Illawarra wisharti

Scientific classification
- Kingdom: Animalia
- Phylum: Arthropoda
- Subphylum: Chelicerata
- Class: Arachnida
- Order: Araneae
- Infraorder: Mygalomorphae
- Family: Atracidae
- Genus: Illawarra Gray, 2010
- Species: I. wisharti
- Binomial name: Illawarra wisharti Gray, 2010

= Illawarra wisharti =

- Authority: Gray, 2010
- Parent authority: Gray, 2010

Genus of spiders

Illawarra wisharti, the Illawarra funnel-web spider, is a species of Australian funnel-web spiders. It is the only species in the monotypic genus Illawarra. The genus and species were first described by Michael R. Gray in 2010. It has only been found in the Illawarra region of southern New South Wales. The generic name comes from the Illawarra region where the spider was found. The species name wisharti honours Graeme Wishart, who collected many mygalomorph spiders in that region.

==Description==
Mature males have an overall body length of about 15 mm, with the carapace and abdomen being of roughly equal length. The carapace length averages about 8 mm, with a range of 7 to 10 mm. The fourth pair of legs is the longest at about 23 mm in total. Individuals are basically brown, with an obvious pattern of narrow chevrons on the abdomen. Females are of a similar size and overall appearance. They are said to have an "ant-like" smell.

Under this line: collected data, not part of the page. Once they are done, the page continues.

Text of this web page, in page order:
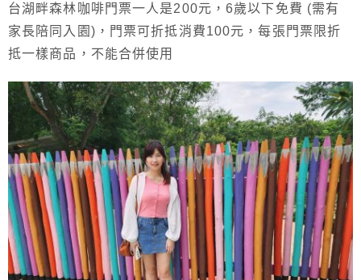
台湖畔森林咖啡門票一人是200元，6歲以下免費 (需有
家長陪同入園)，門票可折抵消費100元，每張門票限折
抵一樣商品，不能合併使用
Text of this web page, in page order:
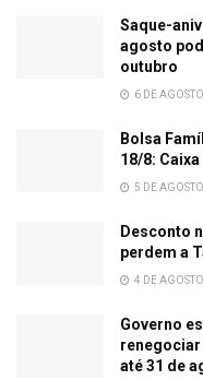
Saque-
agosto
outubro
6 DE
Bolsa
18/8:
5 DE
Desconto
perdem a
4 DE
Governo
até 31 de
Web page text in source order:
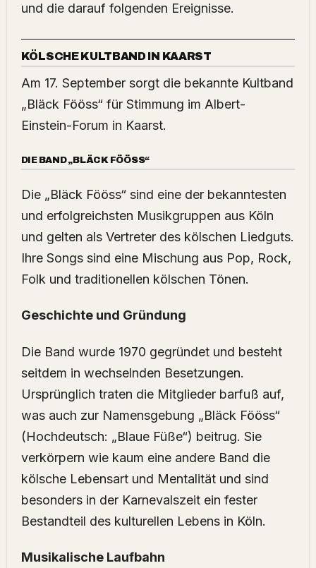
und die darauf folgenden Ereignisse.
KÖLSCHE KULTBAND IN KAARST
Am 17. September sorgt die bekannte Kultband
„Bläck Fööss“ für Stimmung im Albert-
Einstein-Forum in Kaarst.
DIE BAND „BLÄCK FÖÖSS“
Die „Bläck Fööss“ sind eine der bekanntesten
und erfolgreichsten Musikgruppen aus Köln
und gelten als Vertreter des kölschen Liedguts.
Ihre Songs sind eine Mischung aus Pop, Rock,
Folk und traditionellen kölschen Tönen.
Geschichte und Gründung
Die Band wurde 1970 gegründet und besteht
seitdem in wechselnden Besetzungen.
Ursprünglich traten die Mitglieder barfuß auf,
was auch zur Namensgebung „Bläck Fööss“
(Hochdeutsch: „Blaue Füße“) beitrug. Sie
verkörpern wie kaum eine andere Band die
kölsche Lebensart und Mentalität und sind
besonders in der Karnevalszeit ein fester
Bestandteil des kulturellen Lebens in Köln.
Musikalische Laufbahn
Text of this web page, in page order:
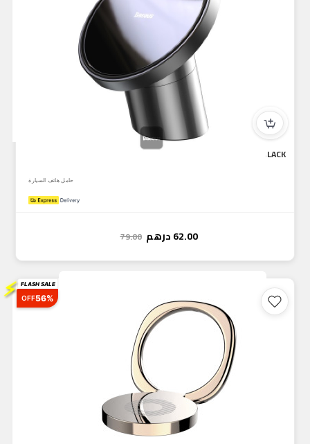
حامل هاتف السيارة
62.00درهم 79.00
⚡ FLASH SALE
56%
OFF
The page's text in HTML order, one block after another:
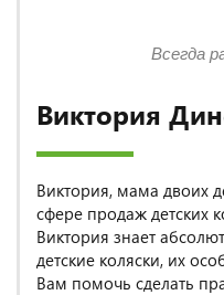
Виктория
Виктория, мама двоих
сфере продаж детских
Виктория знает
детские коляски, их
Вам помочь сделать
Всегда
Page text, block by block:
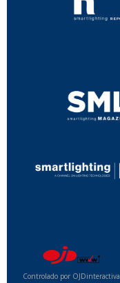
Controlado por OJDinteractiva
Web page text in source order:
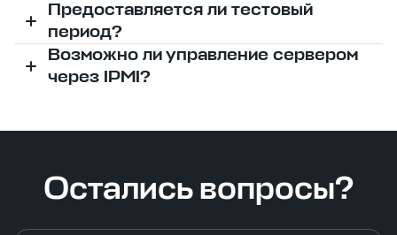
Предоставляется ли тестовый
период?
Возможно ли управление сервером
через IPMI?
Остались вопросы?
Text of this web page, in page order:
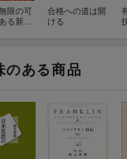
限の可
る新装
合格への道は開
ける
のある商品
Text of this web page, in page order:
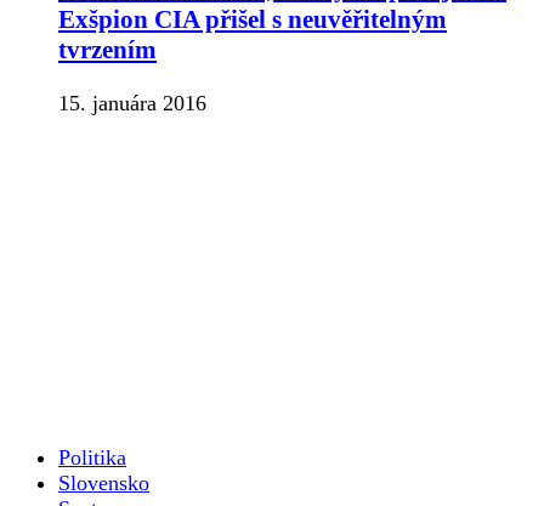
Exšpion CIA přišel s neuvěřitelným
tvrzením
15. januára 2016
Politika
Slovensko
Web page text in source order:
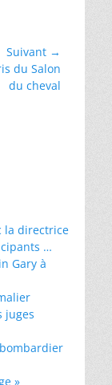
Suivant →
du Salon
du cheval
la directrice
…
Gary à
juges
»
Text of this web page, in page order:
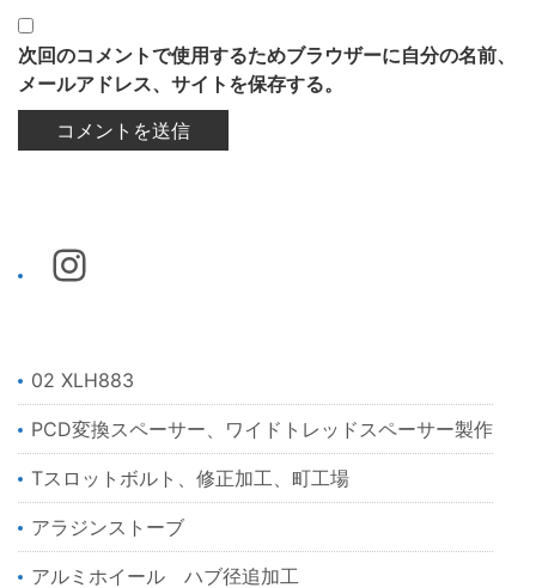
次回のコメントで使用するためブラウザーに自分の名前、
メールアドレス、サイトを保存する。
02 XLH883
PCD変換スペーサー、ワイドトレッドスペーサー製作
Tスロットボルト、修正加工、町工場
アラジンストーブ
アルミホイール ハブ径追加工

Males differ from those of other atracids by the presence of a broad row of spines in the middle of the underside (ventral side) of the tarsi of all four pairs of legs. Females can be distinguished by the first leg, which lacks spines, has the metatarsus partly fused to the tarsus, and also has enlarged tarsal claws.

It is a fossorial species, residing in burrows under leaf litter and rocks.

===Venom===

A study of the peptides in atracine spider venom in 2001 found that Illawarra wisharti venom had a similar profile to that of Atrax robustus, a species known to have caused dangerous envenomation effects in humans. However, I. wisharti is not one of the six atracine species listed as dangerous.